John Cressman (profile) says:

Slavery

When are words and phrases going to get sick of the slavery and overthrow their patent and copyright taskmasters?

At what point do the most common words who once enjoyed roaming the English language throw off the shackles and restrictions of those who seek to oppress them and oppress those who seek to allow them to be free?

Where is our Abraham Lincoln of Vocabulary? Where is our Emancipation Proclamation for Letters in all combinations?

Anonymous Coward says:

Here is another, slightly related question

Something I have wondered about with the Susan G. Komen foundation. They have been marketing geniuses with their campaign visible everywhere. But what happens if/when they find the cure? Do they make a fortune even though a large share of their funding, I assume, came through donations? Or do they share the cure for a reasonable fee with the world?

From the reaction of the ALS Association here, I can about bet what they would do.

Anonymous Coward says:

Yes go ahead, shoot yourselves, and people with ALS, in the foot.

The only thing I see coming out of this is bad press, badwill and less donations.

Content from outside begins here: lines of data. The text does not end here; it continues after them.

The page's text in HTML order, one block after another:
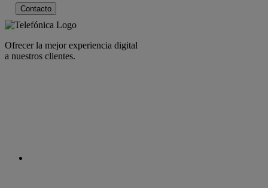
Contacto
Ofrecer la mejor experiencia digital
a nuestros clientes.
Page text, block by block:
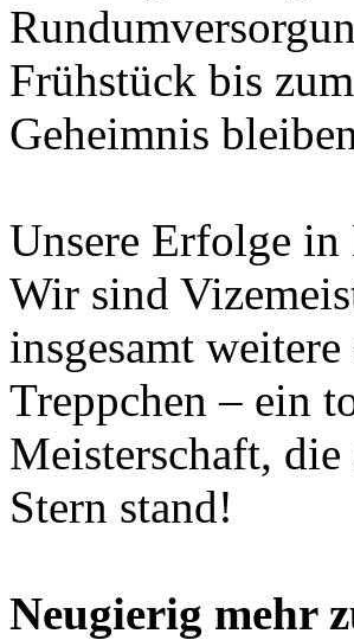
Frühstück bis
Geheimnis
Unsere Erfolge in
Wir sind
insgesamt
Treppchen – ein
Meisterschaft,
Stern stand!
Neugierig mehr
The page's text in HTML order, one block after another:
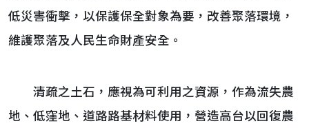
低災害衝擊，以保護保全對象為要，改善聚落環境，
維護聚落及人民生命財產安全。
清疏之土石，應視為可利用之資源，作為流失農
地、低窪地、道路路基材料使用，營造高台以回復農
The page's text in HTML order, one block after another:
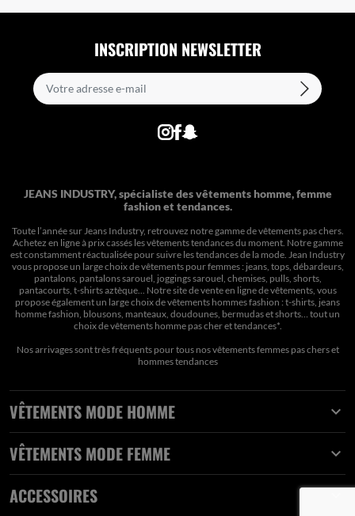
INSCRIPTION NEWSLETTER
JEANS INDUSTRY, spécialiste des vêtements homme, femme
fashion et tendances.
Toute l’année sur Jeans Industry, retrouvez notre gamme de vêtements pas chers.
Achetez en ligne à prix cassés les vêtements tendances du moment. Notre gamme
est constamment réactualisée pour suivre les tendances de la mode. Jean Industry
vous propose un large choix de vêtements pour femmes : jeans, tops, débardeurs,
pantalons, pantalons sarouel, joggings sarouel, chemises, pulls, shorts,
pantacourts, t-shirts aztèque... Notre site de vente en ligne de vêtements, vous
propose également un large choix de vêtements hommes fashion : t-shirts, jeans
homme fashion, blousons, manteaux, doudounes, bermudas et shorts… tout un
choix devêtements homme pas cher et tendances*.
Nos arrivages sont très fréquents pour tous nosvêtements femmes pas cherset
hommes tendances
VÊTEMENTS MODE HOMME 
VÊTEMENTS MODE FEMME 
ACCESSOIRES
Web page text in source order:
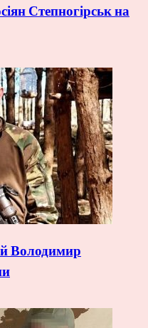
Степногірськ на
Володимир
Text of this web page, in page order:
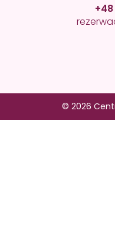
+48
© 2026
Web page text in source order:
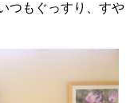
つもぐっすり、すや
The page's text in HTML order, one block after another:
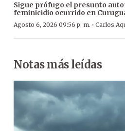
Sigue prófugo el presunto
feminicidio ocurrido en
Agosto 6, 2026 09:56 p. m. · Carlos
Notas más leídas
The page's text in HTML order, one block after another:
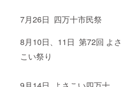
7月26日 四万十市民祭
8月10日、11日 第72回 よさ
こい祭り
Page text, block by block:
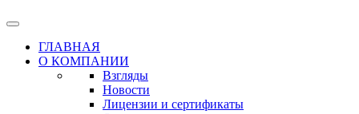
ГЛАВНАЯ
О КОМПАНИИ
Взгляды
Новости
Лицензии и сертификаты
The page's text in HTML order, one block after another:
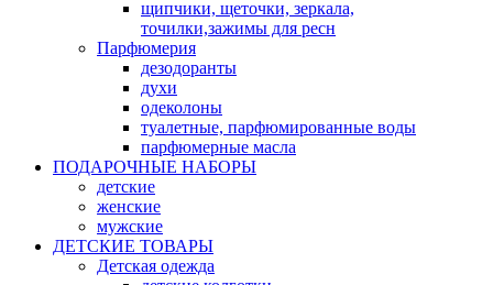
щипчики, щеточки, зеркала,
точилки,зажимы для ресн
Парфюмерия
дезодоранты
духи
одеколоны
туалетные, парфюмированные воды
парфюмерные масла
ПОДАРОЧНЫЕ НАБОРЫ
детские
женские
мужские
ДЕТСКИЕ ТОВАРЫ
Детская одежда
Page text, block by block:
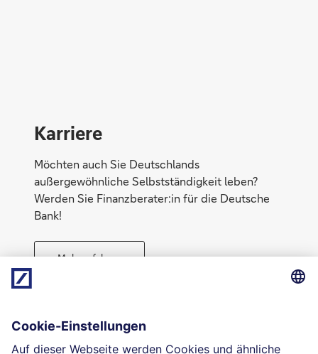
Direktabschluss möglich
Geld anlegen
Karriere
Möchten auch Sie Deutschlands
außergewöhnliche Selbstständigkeit leben?
Werden Sie Finanzberater:in für die Deutsche
Bank!
Mehr erfahren
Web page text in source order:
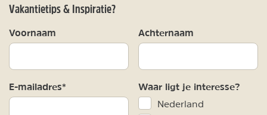
Vakantietips & Inspiratie?
Voornaam Achternaam
E-mailadres* Waar ligt je interesse?
Nederland
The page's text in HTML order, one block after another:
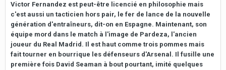
Victor Fernandez est peut-être licencié en philosophie mais
c'est aussi un tacticien hors pair, le fer de lance de la nouvelle
génération d'entraîneurs, dit-on en Espagne. Maintenant, son
équipe mord dans le match à l'image de Pardeza, l'ancien
joueur du Real Madrid. Il est haut comme trois pommes mais
fait tourner en bourrique les défenseurs d'Arsenal. Il fusille une
première fois David Seaman à bout pourtant, imité quelques
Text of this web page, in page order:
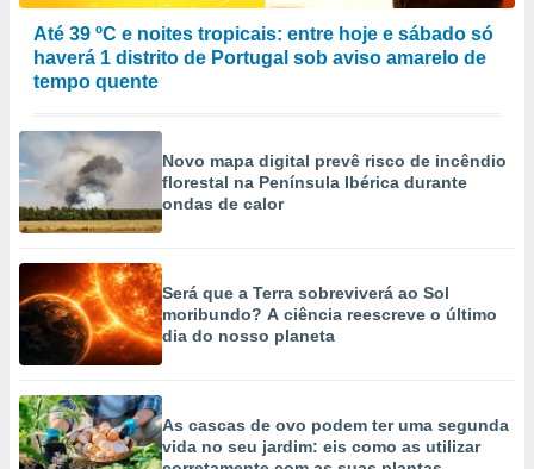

I don’t believe they can ever make anything useful out of this trademark to tip the scale in their favor.
My knee-jerk reaction was “okay I am not going to support these guys anymore”, but this would also hit the people with ALS.
My conclusion was that this was an extremely shitty move. I think it will give them a loss, but if they gain anything by this, it will only be because they hide behind sick people instead of representing them.

McFortner (profile) says:

Legal Presedence

Warner Brothers copyrighted the Foghorn Leghorn character, even though his mannerisms were based off of a longtime character on the Fred Allen radio show, Senator Claghorn, played by Kenny Delmar. Then they were able to force Delmar to get their permission to perform the character he originated. So as you see, there is a precedence in the ALS Association trademarking something they had no part in creating.

PaulT (profile) says:

Funny story – it took me weeks to work out that this had anything to do with charity. Partly because I’m British, and where I’m from the disease is known as motor neurone disease, not ALS.

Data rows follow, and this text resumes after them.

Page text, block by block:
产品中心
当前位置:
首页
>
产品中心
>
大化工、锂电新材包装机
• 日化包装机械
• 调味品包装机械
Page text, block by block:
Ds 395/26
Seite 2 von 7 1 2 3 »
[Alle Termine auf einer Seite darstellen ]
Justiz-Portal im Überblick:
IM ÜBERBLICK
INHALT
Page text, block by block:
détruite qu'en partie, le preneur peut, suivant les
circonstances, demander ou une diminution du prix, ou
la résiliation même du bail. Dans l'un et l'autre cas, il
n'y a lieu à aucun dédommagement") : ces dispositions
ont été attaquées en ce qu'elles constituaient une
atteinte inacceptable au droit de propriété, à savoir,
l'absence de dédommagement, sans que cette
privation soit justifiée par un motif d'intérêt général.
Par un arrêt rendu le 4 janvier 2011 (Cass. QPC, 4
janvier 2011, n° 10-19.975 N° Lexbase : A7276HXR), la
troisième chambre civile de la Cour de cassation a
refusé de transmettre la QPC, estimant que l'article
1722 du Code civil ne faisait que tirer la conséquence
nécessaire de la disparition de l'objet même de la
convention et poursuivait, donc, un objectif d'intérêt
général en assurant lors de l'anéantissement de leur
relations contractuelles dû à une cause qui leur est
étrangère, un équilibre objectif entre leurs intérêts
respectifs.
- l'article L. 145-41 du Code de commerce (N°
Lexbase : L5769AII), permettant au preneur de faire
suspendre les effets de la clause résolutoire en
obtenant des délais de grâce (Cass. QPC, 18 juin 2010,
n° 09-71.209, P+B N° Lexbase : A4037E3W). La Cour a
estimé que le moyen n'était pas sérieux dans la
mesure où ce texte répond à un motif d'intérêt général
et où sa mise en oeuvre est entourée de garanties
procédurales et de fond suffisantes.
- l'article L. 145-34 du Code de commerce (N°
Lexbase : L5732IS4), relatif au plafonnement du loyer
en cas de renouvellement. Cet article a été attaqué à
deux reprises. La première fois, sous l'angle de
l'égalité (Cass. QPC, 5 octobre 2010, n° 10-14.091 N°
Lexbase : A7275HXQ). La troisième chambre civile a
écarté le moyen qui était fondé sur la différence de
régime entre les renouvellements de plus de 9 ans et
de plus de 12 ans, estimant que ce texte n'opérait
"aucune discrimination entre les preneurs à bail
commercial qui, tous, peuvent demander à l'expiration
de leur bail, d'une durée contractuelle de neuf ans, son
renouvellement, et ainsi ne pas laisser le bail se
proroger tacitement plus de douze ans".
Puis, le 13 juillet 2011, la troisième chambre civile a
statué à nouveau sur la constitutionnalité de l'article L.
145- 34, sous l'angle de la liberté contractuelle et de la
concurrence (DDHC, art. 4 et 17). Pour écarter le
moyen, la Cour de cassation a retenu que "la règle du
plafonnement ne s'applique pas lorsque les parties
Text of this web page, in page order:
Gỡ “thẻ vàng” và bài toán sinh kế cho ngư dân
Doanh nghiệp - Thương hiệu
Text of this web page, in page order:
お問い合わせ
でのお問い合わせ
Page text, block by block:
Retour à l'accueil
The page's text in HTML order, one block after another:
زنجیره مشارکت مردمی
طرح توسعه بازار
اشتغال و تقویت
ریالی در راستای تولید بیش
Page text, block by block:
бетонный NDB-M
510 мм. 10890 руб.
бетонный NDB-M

So, I kept seeing stupid videos appear on twitter with the tag #ALSIceBucketChallenge. I usually avoid such videos because I find them tiresome. After a while, I got tired of seeing them and decided to work out who the hell this Al character was and why people were so interested in his challenge. You see, I’d assumed the tag means “Al’s Ice Bucket Challenge”. One of the problems with things like this is that “viral” means *global*, and regional differences can make a big difference in impact.

I’m not taking part, but I’ll probably donate to charity in support – though it will be British, not American charities. I’ll probably donate to other charities for afflictions of the central nervous system as well, such as Alzheimers, so that other people benefit from this.

Erik Pelton (user link) says:

Update: ALS Association announces they are withdrawing the trademark applications

See FAQ page on their website here:
http://www.alsa.org/about-us/ice-bucket-challenge-faq.html
“Did The ALS Association take steps to trademark Ice Bucket Challenge? The ALS Association filed for these trademarks in good faith as a measure to protect the Ice Bucket Challenge from misuse after consulting with the families who initiated the challenge this summer. However, we understand the public’s concern and are withdrawing the trademark applications. We appreciate the generosity and enthusiasm of everyone who has taken the challenge and donated to ALS charities.”
THANK YOU to everyone who helped spread the word on this!

Karen burns says:

Let's not complicate a blessing !!

Ok, the ice bucket went viral! Can’t you just accept the fact that the organization has received a blessing from the public and work towards a cure!!!! The problem and expense from involving attorneys is a down right shame! This is what is wrong in America! The public has now had an increase awareness of this dreadful disease and let’s just work for a cure.

Come on people, STOP and let’s move on with your mission!!!!